Start of Material shown

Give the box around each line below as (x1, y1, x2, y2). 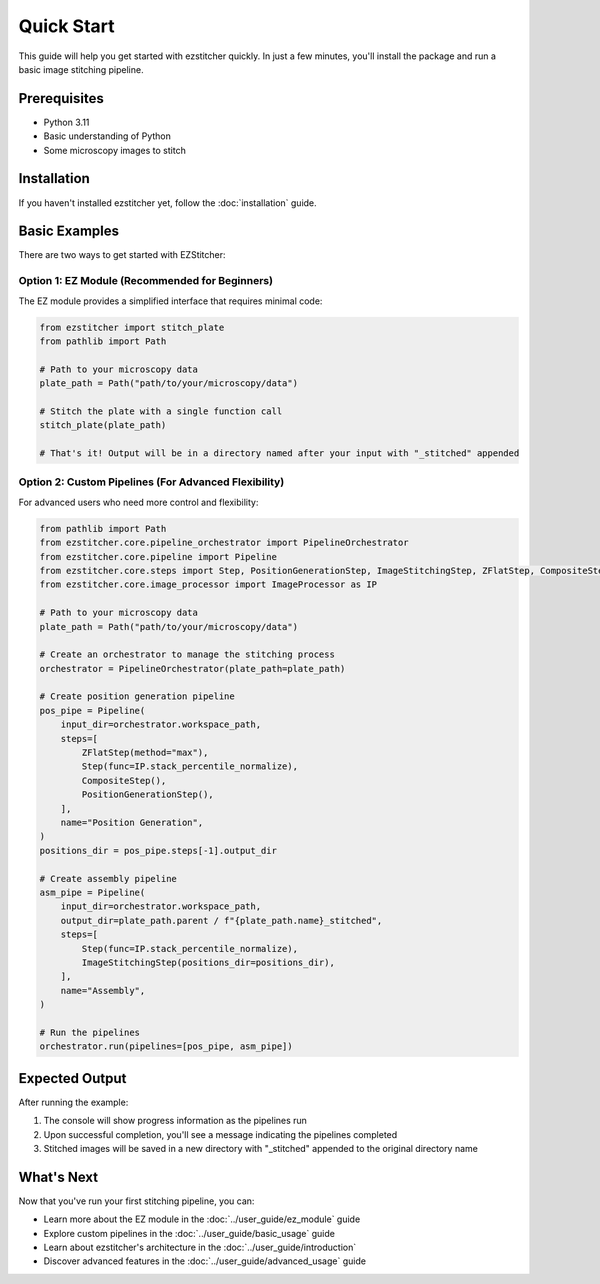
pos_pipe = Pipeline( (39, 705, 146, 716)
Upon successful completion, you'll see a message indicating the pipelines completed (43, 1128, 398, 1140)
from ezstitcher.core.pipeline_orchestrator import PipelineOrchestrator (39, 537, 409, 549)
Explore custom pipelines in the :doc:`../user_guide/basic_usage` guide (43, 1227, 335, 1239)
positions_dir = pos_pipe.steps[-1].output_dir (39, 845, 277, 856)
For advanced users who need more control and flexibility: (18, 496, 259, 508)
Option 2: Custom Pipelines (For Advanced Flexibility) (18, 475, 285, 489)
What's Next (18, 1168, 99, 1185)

End of Material shown

Task to carry out: All lines from the one with "from ezstitcher.core.pipeline_orchestrator import" to the end of the entries above are to be written out exactly, the first and last included.

Output:
from ezstitcher.core.pipeline_orchestrator import PipelineOrchestrator (39, 537, 409, 549)
Explore custom pipelines in the :doc:`../user_guide/basic_usage` guide (43, 1227, 335, 1239)
positions_dir = pos_pipe.steps[-1].output_dir (39, 845, 277, 856)
For advanced users who need more control and flexibility: (18, 496, 259, 508)
Option 2: Custom Pipelines (For Advanced Flexibility) (18, 475, 285, 489)
What's Next (18, 1168, 99, 1185)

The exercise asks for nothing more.